Here I am working with RHEL-8 and I already have docker inside my RHEL-8.

To know more how we can install and configure docker inside RHEL-8. Refer to https://hrishabhsharma183.medium.com/configuring-httpd-webserver-setting-up-python-interpreter-and-running-python-code-on-docker-4d01dd501b4

First we have to start the docker service

# systemctl start docker
# systemctl enable docker
# systemctl status docker

After starting docker service we have to pull the image from docker hub which we require to launch container.
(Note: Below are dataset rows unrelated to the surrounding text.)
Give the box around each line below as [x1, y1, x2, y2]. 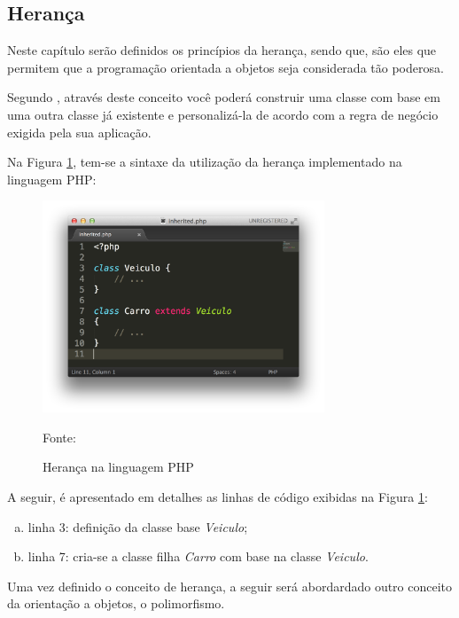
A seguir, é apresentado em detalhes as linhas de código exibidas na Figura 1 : [7, 487, 428, 505]
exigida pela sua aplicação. [7, 122, 152, 141]
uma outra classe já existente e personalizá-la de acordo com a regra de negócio [7, 105, 439, 123]
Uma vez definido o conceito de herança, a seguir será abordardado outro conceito [7, 576, 453, 595]
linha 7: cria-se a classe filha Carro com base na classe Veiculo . [27, 547, 369, 566]
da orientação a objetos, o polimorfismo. [7, 594, 225, 613]
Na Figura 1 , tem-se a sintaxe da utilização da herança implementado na [7, 153, 402, 171]
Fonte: [43, 427, 76, 446]
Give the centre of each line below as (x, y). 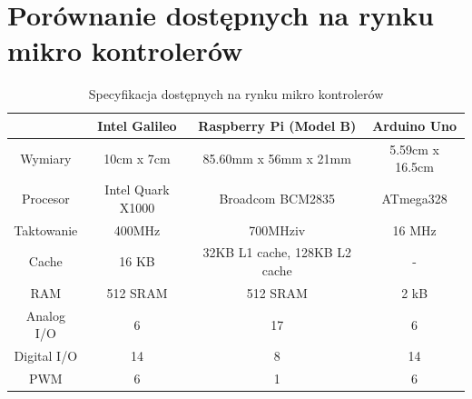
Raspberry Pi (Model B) (277, 125)
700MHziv (277, 229)
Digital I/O (46, 356)
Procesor (45, 198)
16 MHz (414, 229)
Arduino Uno (415, 125)
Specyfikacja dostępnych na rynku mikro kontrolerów (236, 94)
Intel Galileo (137, 125)
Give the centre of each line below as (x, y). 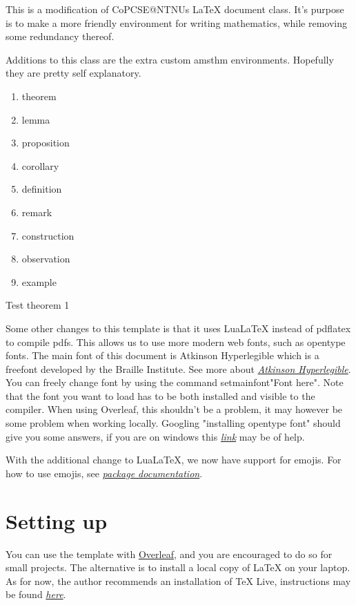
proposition (46, 143)
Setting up (57, 520)
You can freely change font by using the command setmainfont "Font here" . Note (175, 382)
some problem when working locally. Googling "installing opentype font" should (173, 423)
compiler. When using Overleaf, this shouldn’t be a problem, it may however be (174, 409)
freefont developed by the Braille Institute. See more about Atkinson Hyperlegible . (178, 368)
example (39, 281)
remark (37, 212)
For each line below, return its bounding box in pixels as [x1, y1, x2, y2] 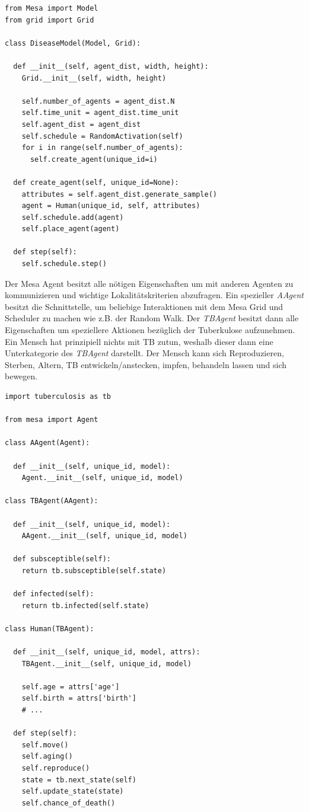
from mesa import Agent [5, 415, 98, 424]
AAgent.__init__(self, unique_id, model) [21, 532, 187, 541]
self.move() [21, 740, 69, 749]
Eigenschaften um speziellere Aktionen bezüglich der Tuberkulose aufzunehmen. [5, 324, 295, 336]
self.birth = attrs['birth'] [21, 694, 136, 703]
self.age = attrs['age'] [21, 682, 120, 691]
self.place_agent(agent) [21, 225, 120, 234]
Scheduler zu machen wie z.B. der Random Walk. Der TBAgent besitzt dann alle [5, 312, 299, 324]
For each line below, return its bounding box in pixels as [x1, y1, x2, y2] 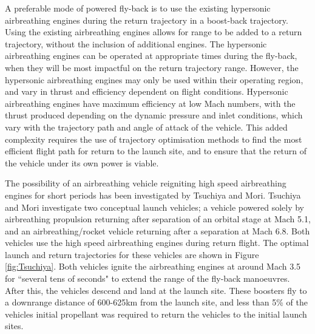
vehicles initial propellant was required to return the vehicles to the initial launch [5, 307, 307, 320]
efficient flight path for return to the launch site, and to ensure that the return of [5, 145, 307, 157]
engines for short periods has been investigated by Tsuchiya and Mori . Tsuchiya [5, 188, 301, 201]
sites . [5, 319, 24, 332]
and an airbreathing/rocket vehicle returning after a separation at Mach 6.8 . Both [5, 224, 310, 237]
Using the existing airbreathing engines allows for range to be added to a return [5, 26, 302, 38]
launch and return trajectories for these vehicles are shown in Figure [5, 248, 259, 261]
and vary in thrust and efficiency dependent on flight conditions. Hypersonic [5, 85, 288, 98]
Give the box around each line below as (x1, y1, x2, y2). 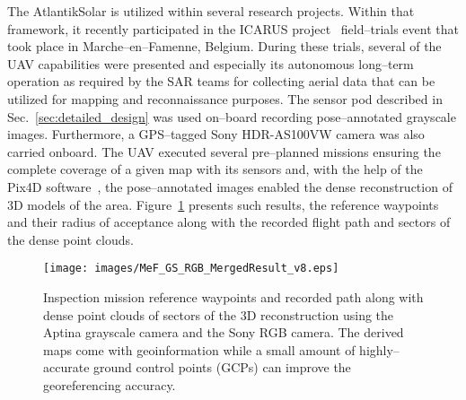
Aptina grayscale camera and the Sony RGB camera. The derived (43, 323, 404, 342)
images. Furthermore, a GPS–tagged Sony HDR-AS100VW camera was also (7, 125, 425, 143)
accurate (43, 358, 90, 377)
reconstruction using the (260, 305, 394, 324)
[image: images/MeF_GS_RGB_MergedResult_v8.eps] (43, 262, 339, 275)
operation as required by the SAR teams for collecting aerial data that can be (7, 72, 435, 91)
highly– (359, 340, 400, 359)
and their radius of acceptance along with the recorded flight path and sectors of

Here we will be using centos image.

Command to pull image

# docker pull centos:latest

To check the images command is

# docker images

Command to launch container

# docker run -it --name ml centos:latest 

within a sec we have our container launched. After running the above command we will land inside our container. To manage our code properly we are creating separate workspace/directory. We will keep our code here.

# mkdir MLOps# cd MLOps

In this image yum is already configured, so we can use it to install software/packages.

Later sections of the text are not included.